▶ [EXERCISE DIRECTIONS]
The lines to extract run from the first line of the entries through the line that contains "Give the centre of each line below as (x, y)."; reproduce exactly those lines and no others.

= = = = = = =

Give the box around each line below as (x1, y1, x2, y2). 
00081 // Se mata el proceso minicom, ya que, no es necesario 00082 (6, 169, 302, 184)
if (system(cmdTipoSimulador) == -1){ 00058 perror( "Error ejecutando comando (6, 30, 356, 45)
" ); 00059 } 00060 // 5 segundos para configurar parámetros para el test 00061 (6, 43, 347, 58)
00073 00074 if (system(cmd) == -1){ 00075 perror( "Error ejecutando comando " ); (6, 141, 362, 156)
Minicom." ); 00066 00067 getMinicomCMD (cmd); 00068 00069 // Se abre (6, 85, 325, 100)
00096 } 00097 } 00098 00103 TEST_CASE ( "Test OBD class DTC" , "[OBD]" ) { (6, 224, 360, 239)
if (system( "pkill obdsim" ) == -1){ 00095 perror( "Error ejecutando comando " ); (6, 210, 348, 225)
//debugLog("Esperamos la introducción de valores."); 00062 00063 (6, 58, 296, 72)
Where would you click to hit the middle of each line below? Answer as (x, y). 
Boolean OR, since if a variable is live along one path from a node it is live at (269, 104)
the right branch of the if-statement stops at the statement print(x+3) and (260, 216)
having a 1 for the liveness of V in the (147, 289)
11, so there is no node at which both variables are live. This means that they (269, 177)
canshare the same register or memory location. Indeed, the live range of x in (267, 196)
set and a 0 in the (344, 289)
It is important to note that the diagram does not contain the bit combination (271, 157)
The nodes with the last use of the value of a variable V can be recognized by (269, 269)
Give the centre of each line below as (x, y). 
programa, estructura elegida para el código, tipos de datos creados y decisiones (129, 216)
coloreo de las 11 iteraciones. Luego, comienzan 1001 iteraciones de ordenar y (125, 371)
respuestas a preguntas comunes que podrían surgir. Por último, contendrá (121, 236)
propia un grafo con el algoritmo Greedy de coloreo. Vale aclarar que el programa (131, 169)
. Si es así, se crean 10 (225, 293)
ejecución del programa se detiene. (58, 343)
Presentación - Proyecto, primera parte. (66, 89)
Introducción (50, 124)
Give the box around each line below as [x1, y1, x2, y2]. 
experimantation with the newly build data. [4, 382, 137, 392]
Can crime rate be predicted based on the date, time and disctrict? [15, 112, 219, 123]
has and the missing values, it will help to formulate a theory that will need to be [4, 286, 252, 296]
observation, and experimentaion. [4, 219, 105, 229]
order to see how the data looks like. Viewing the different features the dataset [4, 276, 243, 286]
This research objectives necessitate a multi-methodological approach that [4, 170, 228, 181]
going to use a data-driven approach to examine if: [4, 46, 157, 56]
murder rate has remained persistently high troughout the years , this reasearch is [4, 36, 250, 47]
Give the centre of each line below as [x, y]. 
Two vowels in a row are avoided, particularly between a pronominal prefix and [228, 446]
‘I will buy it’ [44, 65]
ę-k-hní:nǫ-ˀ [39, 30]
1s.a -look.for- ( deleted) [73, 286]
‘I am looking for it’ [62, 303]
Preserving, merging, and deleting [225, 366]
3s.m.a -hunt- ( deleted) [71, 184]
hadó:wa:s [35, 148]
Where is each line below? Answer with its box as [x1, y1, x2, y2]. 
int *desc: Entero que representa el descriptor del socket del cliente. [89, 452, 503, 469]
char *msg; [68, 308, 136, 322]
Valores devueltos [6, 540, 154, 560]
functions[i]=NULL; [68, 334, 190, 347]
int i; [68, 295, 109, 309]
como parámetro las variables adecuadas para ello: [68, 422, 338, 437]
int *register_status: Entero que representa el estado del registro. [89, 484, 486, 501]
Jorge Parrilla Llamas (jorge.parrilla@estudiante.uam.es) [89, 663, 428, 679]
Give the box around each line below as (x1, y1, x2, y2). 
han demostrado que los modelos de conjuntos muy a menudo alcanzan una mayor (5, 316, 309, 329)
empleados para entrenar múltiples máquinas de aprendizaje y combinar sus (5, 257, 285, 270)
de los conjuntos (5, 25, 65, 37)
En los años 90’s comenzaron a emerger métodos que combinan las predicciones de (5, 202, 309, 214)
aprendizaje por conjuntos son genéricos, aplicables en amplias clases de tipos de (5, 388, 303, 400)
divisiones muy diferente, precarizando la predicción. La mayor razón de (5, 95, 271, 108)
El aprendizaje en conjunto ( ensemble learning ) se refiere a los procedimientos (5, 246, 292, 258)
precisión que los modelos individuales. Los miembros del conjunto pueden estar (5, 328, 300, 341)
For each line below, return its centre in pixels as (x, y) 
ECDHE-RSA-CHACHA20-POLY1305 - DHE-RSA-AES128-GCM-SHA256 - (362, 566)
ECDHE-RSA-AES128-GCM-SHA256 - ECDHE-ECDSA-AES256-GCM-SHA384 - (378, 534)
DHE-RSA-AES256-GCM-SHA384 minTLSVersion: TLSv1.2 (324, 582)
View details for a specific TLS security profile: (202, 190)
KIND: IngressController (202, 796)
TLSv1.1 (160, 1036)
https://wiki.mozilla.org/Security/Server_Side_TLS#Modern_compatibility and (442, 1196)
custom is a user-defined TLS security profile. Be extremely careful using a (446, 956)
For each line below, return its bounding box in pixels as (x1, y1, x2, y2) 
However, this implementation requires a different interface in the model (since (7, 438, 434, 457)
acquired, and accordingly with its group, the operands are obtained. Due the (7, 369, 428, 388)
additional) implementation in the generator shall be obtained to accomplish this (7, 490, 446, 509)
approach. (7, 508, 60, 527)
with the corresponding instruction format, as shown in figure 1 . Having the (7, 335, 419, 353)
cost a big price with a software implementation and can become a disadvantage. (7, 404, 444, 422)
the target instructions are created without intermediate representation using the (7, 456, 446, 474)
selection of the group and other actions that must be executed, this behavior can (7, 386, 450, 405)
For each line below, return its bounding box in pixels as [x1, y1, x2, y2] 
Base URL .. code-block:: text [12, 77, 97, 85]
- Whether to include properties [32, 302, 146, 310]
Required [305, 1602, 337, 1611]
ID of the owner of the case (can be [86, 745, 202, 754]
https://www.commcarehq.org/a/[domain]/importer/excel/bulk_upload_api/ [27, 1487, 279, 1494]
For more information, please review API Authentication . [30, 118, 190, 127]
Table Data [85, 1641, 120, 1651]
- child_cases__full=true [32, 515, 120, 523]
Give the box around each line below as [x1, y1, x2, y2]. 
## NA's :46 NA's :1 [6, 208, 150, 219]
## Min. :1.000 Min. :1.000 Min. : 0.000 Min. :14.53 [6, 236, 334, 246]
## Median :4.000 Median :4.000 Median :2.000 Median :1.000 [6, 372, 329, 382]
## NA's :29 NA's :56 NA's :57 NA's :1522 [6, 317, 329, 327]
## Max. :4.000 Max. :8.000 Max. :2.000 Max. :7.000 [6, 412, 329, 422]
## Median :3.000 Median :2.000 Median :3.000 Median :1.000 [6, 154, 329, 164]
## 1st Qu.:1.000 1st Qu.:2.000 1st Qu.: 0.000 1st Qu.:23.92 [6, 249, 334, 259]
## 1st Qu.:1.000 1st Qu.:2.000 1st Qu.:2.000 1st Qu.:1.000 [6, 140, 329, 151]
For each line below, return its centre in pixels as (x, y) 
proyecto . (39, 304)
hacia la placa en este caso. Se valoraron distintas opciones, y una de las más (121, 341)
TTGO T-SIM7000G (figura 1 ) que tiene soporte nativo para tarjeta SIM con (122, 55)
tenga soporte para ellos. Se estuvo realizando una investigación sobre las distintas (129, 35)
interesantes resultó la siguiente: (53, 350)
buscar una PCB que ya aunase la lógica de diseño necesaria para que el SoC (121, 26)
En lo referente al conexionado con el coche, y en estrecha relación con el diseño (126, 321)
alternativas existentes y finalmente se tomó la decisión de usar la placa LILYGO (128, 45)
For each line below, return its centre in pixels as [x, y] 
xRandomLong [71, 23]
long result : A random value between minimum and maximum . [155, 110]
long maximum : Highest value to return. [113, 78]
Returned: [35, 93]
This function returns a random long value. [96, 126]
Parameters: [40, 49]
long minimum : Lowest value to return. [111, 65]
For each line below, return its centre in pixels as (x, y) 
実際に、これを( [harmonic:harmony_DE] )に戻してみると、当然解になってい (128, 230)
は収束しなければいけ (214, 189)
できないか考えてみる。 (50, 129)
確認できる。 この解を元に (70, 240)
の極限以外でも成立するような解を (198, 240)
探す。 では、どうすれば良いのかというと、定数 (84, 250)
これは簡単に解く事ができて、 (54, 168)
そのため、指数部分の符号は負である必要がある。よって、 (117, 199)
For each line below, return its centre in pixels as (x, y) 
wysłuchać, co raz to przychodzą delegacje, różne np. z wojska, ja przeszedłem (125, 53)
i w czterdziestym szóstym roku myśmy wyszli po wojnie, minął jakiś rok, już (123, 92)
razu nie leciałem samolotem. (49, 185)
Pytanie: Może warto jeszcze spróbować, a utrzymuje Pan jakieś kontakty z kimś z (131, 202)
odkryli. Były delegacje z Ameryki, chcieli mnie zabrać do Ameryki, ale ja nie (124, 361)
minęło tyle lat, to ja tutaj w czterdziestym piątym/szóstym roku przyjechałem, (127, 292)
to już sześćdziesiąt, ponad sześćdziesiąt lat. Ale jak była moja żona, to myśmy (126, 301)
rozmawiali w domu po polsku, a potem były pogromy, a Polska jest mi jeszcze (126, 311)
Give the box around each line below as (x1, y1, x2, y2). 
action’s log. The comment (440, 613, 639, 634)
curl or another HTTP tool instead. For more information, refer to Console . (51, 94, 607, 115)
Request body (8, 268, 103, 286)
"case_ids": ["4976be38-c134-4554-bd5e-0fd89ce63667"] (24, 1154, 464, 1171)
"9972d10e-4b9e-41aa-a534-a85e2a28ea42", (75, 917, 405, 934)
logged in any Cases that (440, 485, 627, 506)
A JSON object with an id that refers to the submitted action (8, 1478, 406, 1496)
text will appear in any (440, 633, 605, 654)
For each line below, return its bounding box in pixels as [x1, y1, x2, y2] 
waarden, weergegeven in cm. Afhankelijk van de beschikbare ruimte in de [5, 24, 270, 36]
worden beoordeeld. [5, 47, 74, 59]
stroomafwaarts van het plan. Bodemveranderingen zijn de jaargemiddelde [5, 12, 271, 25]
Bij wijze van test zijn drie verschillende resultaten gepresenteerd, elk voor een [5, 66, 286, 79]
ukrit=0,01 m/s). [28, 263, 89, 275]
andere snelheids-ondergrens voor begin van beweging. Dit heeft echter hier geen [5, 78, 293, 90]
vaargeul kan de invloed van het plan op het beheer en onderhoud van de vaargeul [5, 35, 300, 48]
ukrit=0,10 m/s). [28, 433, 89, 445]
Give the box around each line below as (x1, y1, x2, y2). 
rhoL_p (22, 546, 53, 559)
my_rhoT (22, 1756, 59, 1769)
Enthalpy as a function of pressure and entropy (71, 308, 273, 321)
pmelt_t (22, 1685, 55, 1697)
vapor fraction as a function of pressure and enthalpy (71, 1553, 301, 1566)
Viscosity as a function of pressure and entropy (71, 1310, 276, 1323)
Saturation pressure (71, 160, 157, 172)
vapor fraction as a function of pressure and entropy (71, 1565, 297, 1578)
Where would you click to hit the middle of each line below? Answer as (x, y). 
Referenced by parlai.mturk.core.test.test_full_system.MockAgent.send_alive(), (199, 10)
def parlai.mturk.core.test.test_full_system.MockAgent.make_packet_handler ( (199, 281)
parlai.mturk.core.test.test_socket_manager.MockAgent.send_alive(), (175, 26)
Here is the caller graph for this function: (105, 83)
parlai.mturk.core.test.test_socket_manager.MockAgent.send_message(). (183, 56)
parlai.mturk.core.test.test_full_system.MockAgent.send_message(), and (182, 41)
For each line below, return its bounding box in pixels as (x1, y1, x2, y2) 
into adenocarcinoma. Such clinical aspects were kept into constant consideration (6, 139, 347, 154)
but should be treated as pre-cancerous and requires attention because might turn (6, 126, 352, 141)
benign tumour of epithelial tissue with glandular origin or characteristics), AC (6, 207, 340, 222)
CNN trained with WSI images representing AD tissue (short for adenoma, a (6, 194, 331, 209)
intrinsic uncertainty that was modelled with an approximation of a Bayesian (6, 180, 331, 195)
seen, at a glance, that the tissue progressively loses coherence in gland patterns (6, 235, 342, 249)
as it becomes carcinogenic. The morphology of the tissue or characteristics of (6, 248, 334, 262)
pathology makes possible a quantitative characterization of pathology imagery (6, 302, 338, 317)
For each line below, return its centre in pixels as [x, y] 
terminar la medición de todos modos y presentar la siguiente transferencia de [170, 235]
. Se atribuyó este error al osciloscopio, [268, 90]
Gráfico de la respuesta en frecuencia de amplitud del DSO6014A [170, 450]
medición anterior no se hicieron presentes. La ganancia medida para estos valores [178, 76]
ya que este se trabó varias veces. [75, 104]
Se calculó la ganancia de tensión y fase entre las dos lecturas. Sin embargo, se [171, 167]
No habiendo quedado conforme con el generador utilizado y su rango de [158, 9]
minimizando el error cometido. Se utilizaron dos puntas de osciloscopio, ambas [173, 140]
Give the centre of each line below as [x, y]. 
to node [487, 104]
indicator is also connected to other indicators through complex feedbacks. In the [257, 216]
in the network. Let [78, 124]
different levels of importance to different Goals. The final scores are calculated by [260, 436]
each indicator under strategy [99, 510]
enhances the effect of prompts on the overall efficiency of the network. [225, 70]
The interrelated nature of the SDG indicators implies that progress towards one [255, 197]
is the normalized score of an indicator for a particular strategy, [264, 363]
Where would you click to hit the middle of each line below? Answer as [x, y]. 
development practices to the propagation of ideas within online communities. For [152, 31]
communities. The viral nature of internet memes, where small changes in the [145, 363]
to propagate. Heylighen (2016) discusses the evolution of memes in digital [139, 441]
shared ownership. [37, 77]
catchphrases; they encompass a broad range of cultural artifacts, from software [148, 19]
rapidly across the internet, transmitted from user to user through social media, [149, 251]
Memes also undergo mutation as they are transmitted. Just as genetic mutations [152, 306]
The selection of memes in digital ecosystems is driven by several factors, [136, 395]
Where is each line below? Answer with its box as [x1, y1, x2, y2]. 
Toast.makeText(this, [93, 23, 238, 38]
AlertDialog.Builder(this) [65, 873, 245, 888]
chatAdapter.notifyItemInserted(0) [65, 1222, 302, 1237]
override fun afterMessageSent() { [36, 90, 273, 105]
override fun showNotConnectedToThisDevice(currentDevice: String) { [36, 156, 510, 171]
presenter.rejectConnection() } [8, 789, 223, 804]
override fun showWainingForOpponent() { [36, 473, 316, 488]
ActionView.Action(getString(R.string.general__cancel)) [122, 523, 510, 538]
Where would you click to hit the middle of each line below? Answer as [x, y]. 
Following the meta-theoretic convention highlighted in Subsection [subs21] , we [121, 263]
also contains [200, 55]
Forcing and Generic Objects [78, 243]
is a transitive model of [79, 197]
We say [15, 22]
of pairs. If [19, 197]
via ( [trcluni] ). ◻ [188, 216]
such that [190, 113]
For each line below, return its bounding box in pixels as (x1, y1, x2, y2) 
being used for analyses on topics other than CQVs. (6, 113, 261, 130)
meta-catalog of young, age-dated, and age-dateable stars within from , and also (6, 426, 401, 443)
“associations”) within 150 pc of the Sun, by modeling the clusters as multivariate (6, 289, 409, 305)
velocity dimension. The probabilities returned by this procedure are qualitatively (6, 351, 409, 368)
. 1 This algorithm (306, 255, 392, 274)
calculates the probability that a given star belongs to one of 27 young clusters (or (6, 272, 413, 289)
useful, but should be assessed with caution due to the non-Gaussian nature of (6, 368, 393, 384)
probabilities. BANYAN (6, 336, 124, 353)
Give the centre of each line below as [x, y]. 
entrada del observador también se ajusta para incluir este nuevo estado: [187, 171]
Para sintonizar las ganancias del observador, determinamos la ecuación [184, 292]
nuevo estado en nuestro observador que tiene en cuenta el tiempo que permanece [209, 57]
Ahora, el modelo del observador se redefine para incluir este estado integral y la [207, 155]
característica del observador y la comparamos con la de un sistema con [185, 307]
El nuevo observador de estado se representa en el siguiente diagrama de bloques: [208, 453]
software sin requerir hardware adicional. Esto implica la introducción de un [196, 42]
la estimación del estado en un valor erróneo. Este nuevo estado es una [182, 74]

= = = = = = =

▶ [RESULT BELOW]
Give the box around each line below as (x1, y1, x2, y2). 
00081 // Se mata el proceso minicom, ya que, no es necesario 00082 (6, 169, 302, 184)
if (system(cmdTipoSimulador) == -1){ 00058 perror( "Error ejecutando comando (6, 30, 356, 45)
" ); 00059 } 00060 // 5 segundos para configurar parámetros para el test 00061 (6, 43, 347, 58)
00073 00074 if (system(cmd) == -1){ 00075 perror( "Error ejecutando comando " ); (6, 141, 362, 156)
Minicom." ); 00066 00067 getMinicomCMD (cmd); 00068 00069 // Se abre (6, 85, 325, 100)
00096 } 00097 } 00098 00103 TEST_CASE ( "Test OBD class DTC" , "[OBD]" ) { (6, 224, 360, 239)
if (system( "pkill obdsim" ) == -1){ 00095 perror( "Error ejecutando comando " ); (6, 210, 348, 225)
//debugLog("Esperamos la introducción de valores."); 00062 00063 (6, 58, 296, 72)
Where would you click to hit the middle of each line below? Answer as (x, y). 
Boolean OR, since if a variable is live along one path from a node it is live at (269, 104)
the right branch of the if-statement stops at the statement print(x+3) and (260, 216)
having a 1 for the liveness of V in the (147, 289)
11, so there is no node at which both variables are live. This means that they (269, 177)
canshare the same register or memory location. Indeed, the live range of x in (267, 196)
set and a 0 in the (344, 289)
It is important to note that the diagram does not contain the bit combination (271, 157)
The nodes with the last use of the value of a variable V can be recognized by (269, 269)
Give the centre of each line below as (x, y). 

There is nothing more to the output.